Flame emission spectroscopy is a technique used to analyze the emission spectra of elements by heating them in a flame.

Each element emits light at specific wavelengths when it is excited in this manner. By measuring the wavelengths and intensities of this emitted light, we can identify the elements present and determine their concentrations.
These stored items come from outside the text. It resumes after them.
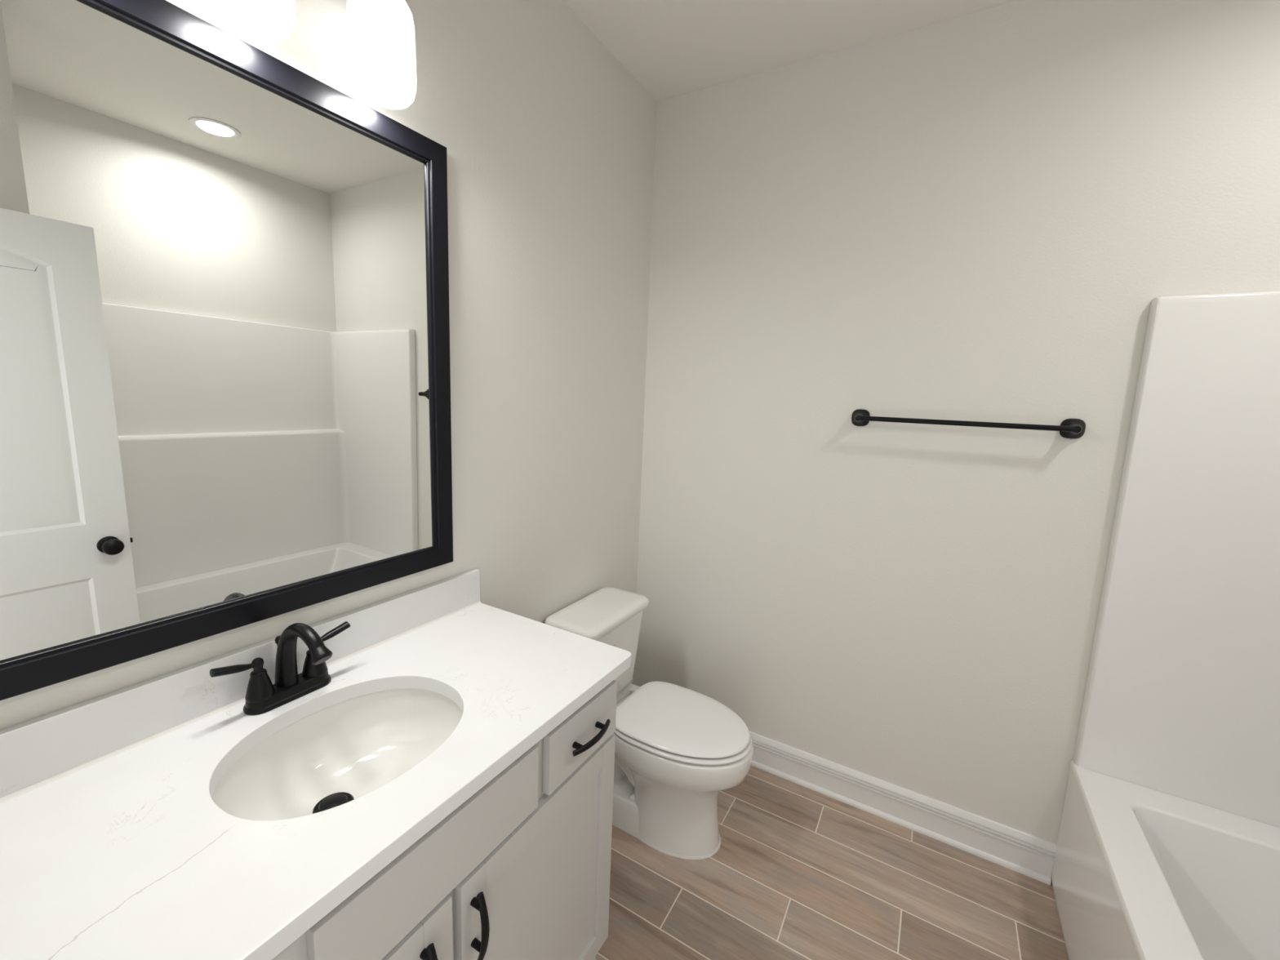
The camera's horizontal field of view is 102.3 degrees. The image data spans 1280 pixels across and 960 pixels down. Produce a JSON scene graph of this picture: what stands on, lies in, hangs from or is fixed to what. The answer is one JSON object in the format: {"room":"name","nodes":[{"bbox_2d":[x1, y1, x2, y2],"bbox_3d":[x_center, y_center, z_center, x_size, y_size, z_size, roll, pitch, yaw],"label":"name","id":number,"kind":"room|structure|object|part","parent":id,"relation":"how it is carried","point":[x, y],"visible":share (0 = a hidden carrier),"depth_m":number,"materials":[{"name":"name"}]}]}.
{"room":"bathroom","nodes":[
{"label":"bathroom","id":0,"kind":"room"},
{"bbox_2d":[0,0,657,729],"bbox_3d":[-0.568,-0.080,1.459,0.120,2.743,2.340,8,11,30],"label":"wall","id":1,"kind":"structure","parent":0,"point":[548,139],"depth_m":1.61,"materials":[{"name":"white paint"}]},
{"bbox_2d":[0,0,453,700],"bbox_3d":[-0.750,-0.241,0.952,0.022,1.063,0.957,8,11,30],"label":"wall mirror","id":2,"kind":"object","parent":1,"relation":"attached to","point":[225,369],"visible":1,"depth_m":0.90,"materials":[{"name":"black paint"}]},
{"bbox_2d":[0,568,479,798],"bbox_3d":[-0.770,0.382,1.070,0.019,0.102,1.120,8,11,30],"label":"backsplash","id":3,"kind":"structure","parent":1,"relation":"attached to","point":[33,751],"depth_m":0.93,"materials":[{"name":"white stone"}]},
{"bbox_2d":[206,0,294,41],"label":"vanity light","id":4,"kind":"object","parent":1,"relation":"attached to","point":[268,20],"depth_m":0.85,"materials":[{"name":"white glass"}]},
{"bbox_3d":[-0.645,-0.852,0.846,0.126,0.186,0.126,8,11,30],"label":"lamp shade","id":5,"kind":"part","parent":4,"relation":"part of","materials":[{"name":"white glass"}]},
{"bbox_2d":[346,0,416,109],"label":"vanity light","id":6,"kind":"object","parent":1,"relation":"attached to","point":[381,53],"depth_m":1.01,"materials":[{"name":"white glass"}]},
{"bbox_3d":[-0.525,-0.880,1.049,0.126,0.186,0.126,8,11,30],"label":"lamp shade","id":7,"kind":"part","parent":6,"relation":"part of","materials":[{"name":"white glass"}]},
{"bbox_2d":[562,0,1016,101],"bbox_3d":[0.438,-1.298,0.330,2.690,0.100,2.970,8,11,30],"label":"ceiling","id":8,"kind":"structure","parent":0,"point":[673,48],"depth_m":1.68,"materials":[{"name":"white paint"}]},
{"bbox_2d":[595,765,1068,959],"bbox_3d":[0.323,1.506,0.780,2.690,0.100,2.970,8,11,30],"label":"floor","id":9,"kind":"structure","parent":0,"point":[797,872],"depth_m":1.65,"materials":[{"name":"brown tile"}]},
{"bbox_2d":[271,680,617,959],"bbox_3d":[-0.557,0.934,1.006,0.574,0.887,1.071,8,11,30],"label":"vanity cabinet","id":10,"kind":"object","parent":9,"relation":"on","point":[521,869],"visible":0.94,"depth_m":1.00,"materials":[{"name":"grey paint"}]},
{"bbox_2d":[0,568,631,959],"bbox_3d":[-0.537,0.429,0.939,0.561,0.133,1.120,8,11,30],"label":"countertop","id":11,"kind":"structure","parent":10,"relation":"on","point":[116,844],"depth_m":0.79,"materials":[{"name":"white stone"}]},
{"bbox_2d":[209,621,350,715],"bbox_3d":[-0.698,0.355,1.040,0.202,0.170,0.201,1,9,-11],"label":"faucet","id":12,"kind":"object","parent":11,"relation":"on","point":[262,696],"visible":1,"depth_m":1.01,"materials":[{"name":"black metal"}]},
{"bbox_3d":[-0.755,0.350,0.959,0.020,0.026,0.071,8,11,30],"label":"lever","id":13,"kind":"part","parent":12,"relation":"part of","materials":[{"name":"black metal"}]},
{"bbox_3d":[-0.740,0.384,1.000,0.048,0.082,0.048,8,11,30],"label":"handle","id":14,"kind":"part","parent":12,"relation":"part of","materials":[{"name":"black metal"}]},
{"bbox_3d":[-0.735,0.367,1.054,0.016,0.100,0.016,8,11,30],"label":"lift rod","id":15,"kind":"part","parent":12,"relation":"part of","materials":[{"name":"black metal"}]},
{"bbox_3d":[-0.716,0.426,1.051,0.057,0.026,0.159,8,11,30],"label":"plate","id":16,"kind":"part","parent":12,"relation":"part of","materials":[{"name":"black metal"}]},
{"bbox_3d":[-0.663,0.351,1.010,0.178,0.150,0.039,8,11,30],"label":"spout","id":17,"kind":"part","parent":12,"relation":"part of","materials":[{"name":"black metal"}]},
{"bbox_3d":[-0.688,0.373,1.087,0.048,0.082,0.048,8,11,30],"label":"handle","id":18,"kind":"part","parent":12,"relation":"part of","materials":[{"name":"black metal"}]},
{"bbox_3d":[-0.664,0.329,1.113,0.020,0.026,0.071,8,11,30],"label":"lever","id":19,"kind":"part","parent":12,"relation":"part of","materials":[{"name":"black metal"}]},
{"bbox_2d":[212,688,462,820],"bbox_3d":[-0.532,0.566,0.962,0.397,0.142,0.484,8,11,30],"label":"sink","id":20,"kind":"object","parent":11,"relation":"in","point":[336,754],"visible":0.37,"depth_m":1.06,"materials":[{"name":"white ceramic"}]},
{"bbox_3d":[-0.365,0.911,0.890,0.020,0.789,1.071,8,11,30],"label":"frame","id":21,"kind":"part","parent":10,"relation":"part of","materials":[{"name":"grey paint"}]},
{"bbox_3d":[-0.474,1.026,0.685,0.020,0.599,0.545,8,11,30],"label":"door","id":22,"kind":"part","parent":10,"relation":"part of","materials":[{"name":"grey paint"}]},
{"bbox_3d":[-0.333,0.802,0.823,0.037,0.137,0.016,8,11,30],"label":"handle","id":23,"kind":"part","parent":10,"relation":"part of","materials":[{"name":"black metal"}]},
{"bbox_3d":[-0.282,0.790,0.910,0.037,0.137,0.016,8,11,30],"label":"handle","id":24,"kind":"part","parent":10,"relation":"part of","materials":[{"name":"black metal"}]},
{"bbox_3d":[-0.205,0.964,1.141,0.020,0.599,0.485,8,11,30],"label":"door","id":25,"kind":"part","parent":10,"relation":"part of","materials":[{"name":"grey paint"}]},
{"bbox_3d":[-0.131,0.578,1.180,0.020,0.137,0.255,8,11,30],"label":"drawer","id":26,"kind":"part","parent":10,"relation":"part of","materials":[{"name":"grey paint"}]},
{"bbox_3d":[-0.108,0.581,1.165,0.037,0.016,0.137,8,11,30],"label":"handle","id":27,"kind":"part","parent":10,"relation":"part of","materials":[{"name":"black metal"}]},
{"bbox_2d":[544,586,753,859],"bbox_3d":[0.052,0.881,1.879,0.731,0.762,0.420,8,11,30],"label":"toilet","id":28,"kind":"object","parent":9,"relation":"on","point":[677,747],"visible":0.74,"depth_m":1.77,"materials":[{"name":"white ceramic"}]},
{"bbox_3d":[-0.151,0.494,1.946,0.226,0.036,0.420,8,11,30],"label":"tank lid","id":29,"kind":"part","parent":28,"relation":"part of","materials":[{"name":"white ceramic"}]},
{"bbox_3d":[-0.162,0.672,1.978,0.196,0.324,0.388,8,11,30],"label":"tank","id":30,"kind":"part","parent":28,"relation":"part of","materials":[{"name":"white ceramic"}]},
{"bbox_3d":[0.154,0.840,1.814,0.469,0.020,0.362,8,11,30],"label":"lid","id":31,"kind":"part","parent":28,"relation":"part of","materials":[{"name":"white plastic"}]},
{"bbox_3d":[0.155,0.863,1.816,0.481,0.018,0.372,8,11,30],"label":"seat","id":32,"kind":"part","parent":28,"relation":"part of","materials":[{"name":"white plastic"}]},
{"bbox_2d":[1051,760,1279,959],"bbox_3d":[1.356,1.253,0.868,0.809,0.454,1.471,8,11,30],"label":"bathtub","id":33,"kind":"object","parent":9,"relation":"on","point":[1140,873],"visible":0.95,"depth_m":1.37,"materials":[{"name":"white plastic"}]},
{"bbox_2d":[1073,291,1279,827],"bbox_3d":[1.388,0.326,0.722,0.824,1.422,1.474,8,11,30],"label":"shower surround","id":34,"kind":"object","parent":33,"relation":"on","point":[1181,699],"visible":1,"depth_m":1.43,"materials":[{"name":"white plastic"}]},
{"bbox_2d":[632,0,1279,880],"bbox_3d":[1.100,-0.062,1.774,2.450,2.743,0.120,8,11,30],"label":"wall","id":35,"kind":"structure","parent":0,"point":[982,215],"depth_m":1.75,"materials":[{"name":"white paint"}]},
{"bbox_2d":[749,731,1056,885],"bbox_3d":[0.664,1.184,2.118,1.644,0.140,0.022,8,11,30],"label":"baseboard","id":36,"kind":"structure","parent":35,"relation":"attached to","point":[1024,853],"depth_m":1.91,"materials":[{"name":"white paint"}]},
{"bbox_2d":[851,408,1085,439],"bbox_3d":[1.036,-0.186,1.680,0.659,0.061,0.075,8,11,30],"label":"towel bar","id":37,"kind":"object","parent":35,"relation":"attached to","point":[1073,428],"visible":1,"depth_m":1.62,"materials":[{"name":"black metal"}]},
{"bbox_3d":[0.778,-0.220,1.828,0.061,0.061,0.075,8,11,30],"label":"post","id":38,"kind":"part","parent":37,"relation":"part of","materials":[{"name":"black metal"}]},
{"bbox_3d":[1.293,-0.152,1.533,0.061,0.061,0.075,8,11,30],"label":"post","id":39,"kind":"part","parent":37,"relation":"part of","materials":[{"name":"black metal"}]}
]}
In this experiment, we focused on Strontium Chloride and Copper Chloride.

Materials and Methods

For this experiment, the following materials and methods were used:

  • Chemicals: Strontium Chloride and Copper Chloride
  • Equipment: Bunsen burner, matches, torch, PASCO Spectrometer
  • Sample Preparation: Three paddle pop sticks for each chemical were soaked in the respective chemical solutions for 24 hours before the experiment.
  • Experimental Setup: Six beakers were used in total, one for each measurement.
  • Measurement Parameters: The measurements were recorded in molarity (M) at three different concentrations: 0.2M, 0.5M, and 1M.

This experiment was conducted over three sessions to ensure accuracy.

Results

The measurements of wavelengths (λ) and intensities (I) for both Copper Chloride and Strontium Chloride are presented in the tables below:

Copper Chloride

Test Concentration (M) Wavelength (λ) (nm) Intensity (I)
1 0.2 449.9 3.305
2 0.2 449.8 3.435
3 0.2 450.1 3.525
4 0.5 449.8 3.158
5 0.5 448.9 3.362
6 0.5 448.0 3.142
7 1.0 450.1 3.354
8 1.0 448.0 3.199
9 1.0 448.3 3.215

The average wavelength (λ) for Copper Chloride was found to be approximately 448.7 nm, with an average intensity (I) of approximately 3.2238.

Strontium Chloride

Test Concentration (M) Wavelength (λ) (nm) Intensity (I)
1 0.2 448.0 3.275
2 0.2 448.3 2.914
3 0.2 449.5 3.199
4 0.5 448.9 2.964
5 0.5 448.9 3.403
6 0.5 448.3 3.272
7 1.0 448.3 3.354
8 1.0 449.8 3.240
9 1.0 448.3 3.394

The average wavelength (λ) for Strontium Chloride was found to be approximately 448.6 nm, with an average intensity (I) of approximately 3.129.

Discussion

The results of this experiment indicate that the concentration of the chemical solutions had an impact on the wavelengths and intensities of the emitted light. As the concentration increased, the average wavelength tended to decrease, while the average intensity tended to increase. This trend was observed for both Copper Chloride and Strontium Chloride.

However, it is important to note that the experiment faced some challenges that may have affected the reliability of the results. The occasional dipping of the paddle pop sticks into the spectrometer's view and the occurrence of paddle pop sticks catching fire could have altered the recorded wavelengths and intensities. To address this issue, new sticks were used, and they were soaked in the chemical solutions for 24 hours before recording to maintain consistency.

Conclusion

This flame emission spectroscopy experiment provided valuable insights into the relationship between the concentration of chemical solutions and the wavelengths and intensities of emitted light. The results suggest that higher concentrations tend to result in shorter wavelengths and higher intensities of emitted light.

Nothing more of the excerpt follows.